*** Exercise data ***
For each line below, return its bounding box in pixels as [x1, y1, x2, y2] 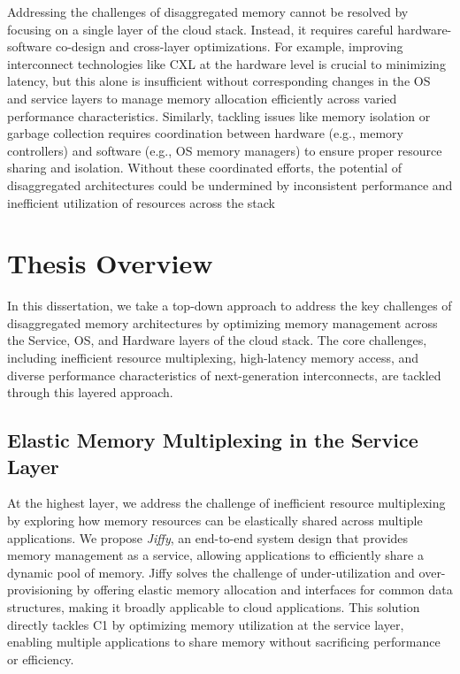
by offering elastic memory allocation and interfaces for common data [76, 580, 453, 599]
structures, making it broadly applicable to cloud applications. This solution [7, 597, 420, 616]
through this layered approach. [7, 383, 173, 402]
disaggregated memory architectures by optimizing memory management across [7, 313, 438, 332]
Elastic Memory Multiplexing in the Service [7, 426, 418, 454]
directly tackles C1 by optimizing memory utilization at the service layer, [7, 615, 404, 633]
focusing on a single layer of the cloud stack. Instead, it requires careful [7, 19, 394, 38]
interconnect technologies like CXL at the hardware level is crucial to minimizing [7, 54, 446, 73]
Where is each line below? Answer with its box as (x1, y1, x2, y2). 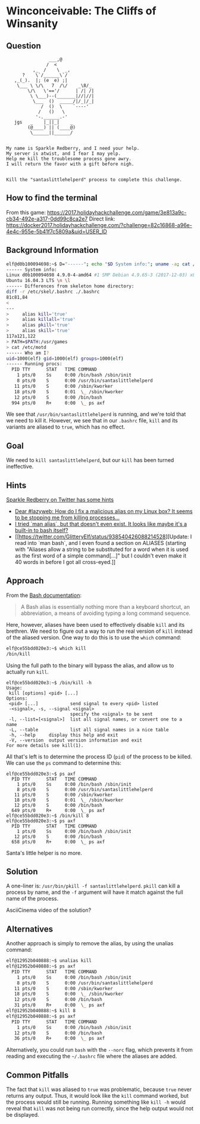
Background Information (6, 245, 99, 255)
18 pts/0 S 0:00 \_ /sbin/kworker (14, 991, 124, 997)
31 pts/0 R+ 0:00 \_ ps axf (14, 1002, 105, 1008)
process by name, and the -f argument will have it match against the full (6, 889, 183, 896)
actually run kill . (6, 668, 49, 675)
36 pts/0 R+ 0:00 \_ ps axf (14, 1036, 105, 1042)
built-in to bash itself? (14, 527, 68, 534)
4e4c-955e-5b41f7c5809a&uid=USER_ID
*** End of Exercise data ***
▶ **Your objective**
Give the number of lines in the data that contain "cloud", with no other words.

▶ **Finished exercise**
2